Dodging the usual traps
Tueni qualifies his harsh assessment by saying it will only be a problem, “unless UG goes with local editions in each country, like they did with Alwaseet or Layalina.” Which is how UG convinced Prouvost to grant them the license for the region.
“We believed from the start that the magazine should be local, so we approached Prouvost in December 2006 with a business model completely different from those based on a pan-Arab strategy,” says Elie Wakim, UG’s group magazines managing director.
The plan is simple: 70 percent of the magazine is developed in the central content unit in Beirut, with 30 percent produced in Lebanon and 40 percent sent by Marie Claire from outside the region. Editorial teams in individual markets in the region develop the other 30 percent. All flat plans and contents, including stories imported from abroad, are sent to each country’s editor to be localized.
“We organize focus groups to see what interests readers and we develop content accordingly,” says Wakim. “We do not do a magazine we like; we do one that our readers will like.”
UG already has such teams in Kuwait and the UAE – where a second edition was launched last November – and will proceed similarly with each of the three or four other markets it plans to hit in 2009.
“We expect 60 percent of our total ad revenue to be generated in local markets through local distributors’ budgets,” says Wakim, who says his team managed to give the magazine an overall harmony that will seduce wealthy readers.
Enticing the readers
Marie Claire hopes to target high-end readers. This may seem surprising since the title “is a Glamour, not a Vogue; Marie Claire simply isn’t an elitist brand,” says Naufal, who says she regrets that publishers constantly overlook the middle-market segment. This may also be a mistake because, according to Tueni, “the elite would rather read the original magazines in English or in French.”
However, confident that Arabic shouldn’t be solely considered a language for the masses and that sales of English titles are marginal in the region, UG chose to reach out to its core target, expecting 80 percent of Marie Claire’s 20,000-copy circulation to be based on subscription. “We know that any title merely put for sale on the shelves would require up to eight months to become established. So we put our database – out of which around 40 percent of the women fall under our target readers – to use,” says Wakim.
UG’s consultants call potential readers to inform them they will start receiving the magazine on a complimentary basis for six months. “This, added to high-quality contents, is how we build loyalty,” says Wakim who claims, not giving specific figures, that Marie Claire did extremely well in Kuwait for a new title’s first month and that circulation was boosted by 50 percent the following month.

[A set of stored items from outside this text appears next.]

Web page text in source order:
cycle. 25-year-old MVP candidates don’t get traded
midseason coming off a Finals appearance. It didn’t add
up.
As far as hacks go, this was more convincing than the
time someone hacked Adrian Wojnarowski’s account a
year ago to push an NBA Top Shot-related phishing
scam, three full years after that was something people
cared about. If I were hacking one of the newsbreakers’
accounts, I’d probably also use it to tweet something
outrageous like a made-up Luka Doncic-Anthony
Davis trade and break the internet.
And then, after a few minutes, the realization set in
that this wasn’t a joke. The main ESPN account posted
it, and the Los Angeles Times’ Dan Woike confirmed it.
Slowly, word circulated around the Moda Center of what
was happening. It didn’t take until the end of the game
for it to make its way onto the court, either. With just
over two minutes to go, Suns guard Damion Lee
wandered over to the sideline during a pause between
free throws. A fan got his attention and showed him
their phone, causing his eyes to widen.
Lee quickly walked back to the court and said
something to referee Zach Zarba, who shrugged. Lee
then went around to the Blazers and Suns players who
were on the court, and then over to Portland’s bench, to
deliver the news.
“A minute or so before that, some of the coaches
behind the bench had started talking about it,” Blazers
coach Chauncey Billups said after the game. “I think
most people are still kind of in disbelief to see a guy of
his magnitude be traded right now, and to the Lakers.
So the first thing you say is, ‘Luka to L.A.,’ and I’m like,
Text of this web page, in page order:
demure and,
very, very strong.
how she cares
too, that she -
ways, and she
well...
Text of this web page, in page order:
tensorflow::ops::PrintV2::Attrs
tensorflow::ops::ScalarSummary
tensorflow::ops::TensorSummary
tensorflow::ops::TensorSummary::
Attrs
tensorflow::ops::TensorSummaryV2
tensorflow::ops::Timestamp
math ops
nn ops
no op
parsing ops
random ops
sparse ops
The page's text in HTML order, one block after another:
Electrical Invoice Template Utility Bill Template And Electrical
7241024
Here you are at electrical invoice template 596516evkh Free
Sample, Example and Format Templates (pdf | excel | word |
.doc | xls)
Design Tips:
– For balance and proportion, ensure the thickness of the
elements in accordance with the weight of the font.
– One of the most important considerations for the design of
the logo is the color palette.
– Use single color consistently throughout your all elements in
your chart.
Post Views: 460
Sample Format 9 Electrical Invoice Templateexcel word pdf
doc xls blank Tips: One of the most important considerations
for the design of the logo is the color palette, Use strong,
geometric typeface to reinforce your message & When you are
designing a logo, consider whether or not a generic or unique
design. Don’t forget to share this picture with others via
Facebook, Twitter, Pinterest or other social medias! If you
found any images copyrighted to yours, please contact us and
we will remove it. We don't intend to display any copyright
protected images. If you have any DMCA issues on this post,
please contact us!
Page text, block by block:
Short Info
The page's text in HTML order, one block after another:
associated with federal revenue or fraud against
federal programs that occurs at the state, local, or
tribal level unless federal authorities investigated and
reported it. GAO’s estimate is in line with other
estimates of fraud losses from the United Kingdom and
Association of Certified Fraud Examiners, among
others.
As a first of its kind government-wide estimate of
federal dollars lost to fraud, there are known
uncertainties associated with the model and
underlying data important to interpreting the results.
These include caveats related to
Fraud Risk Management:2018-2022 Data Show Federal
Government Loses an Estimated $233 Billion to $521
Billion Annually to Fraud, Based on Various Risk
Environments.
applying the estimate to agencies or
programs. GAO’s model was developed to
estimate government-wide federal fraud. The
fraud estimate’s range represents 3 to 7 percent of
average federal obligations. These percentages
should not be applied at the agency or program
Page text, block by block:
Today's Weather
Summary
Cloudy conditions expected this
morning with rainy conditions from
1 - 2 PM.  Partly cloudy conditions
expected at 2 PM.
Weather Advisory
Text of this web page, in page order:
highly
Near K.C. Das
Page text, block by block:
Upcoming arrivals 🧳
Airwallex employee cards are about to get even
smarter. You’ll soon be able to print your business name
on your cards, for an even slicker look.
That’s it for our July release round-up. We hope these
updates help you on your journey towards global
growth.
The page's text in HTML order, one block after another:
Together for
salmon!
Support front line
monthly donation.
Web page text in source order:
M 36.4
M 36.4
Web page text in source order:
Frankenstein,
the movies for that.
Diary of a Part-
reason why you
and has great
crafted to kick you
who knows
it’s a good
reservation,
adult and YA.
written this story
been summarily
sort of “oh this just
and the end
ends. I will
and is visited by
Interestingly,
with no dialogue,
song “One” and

Using the same model as UG’s other women’s magazine, Layalina, these first experiences will serve as a practice lap before heading to the real grand prize, the Saudi market. With an $8 million package for the region (and an around $1.5 million initial investment for the Kuwait edition) and backed by powerful AWI, Marie Claire at least seems better poised for the challenge than some of its competitors.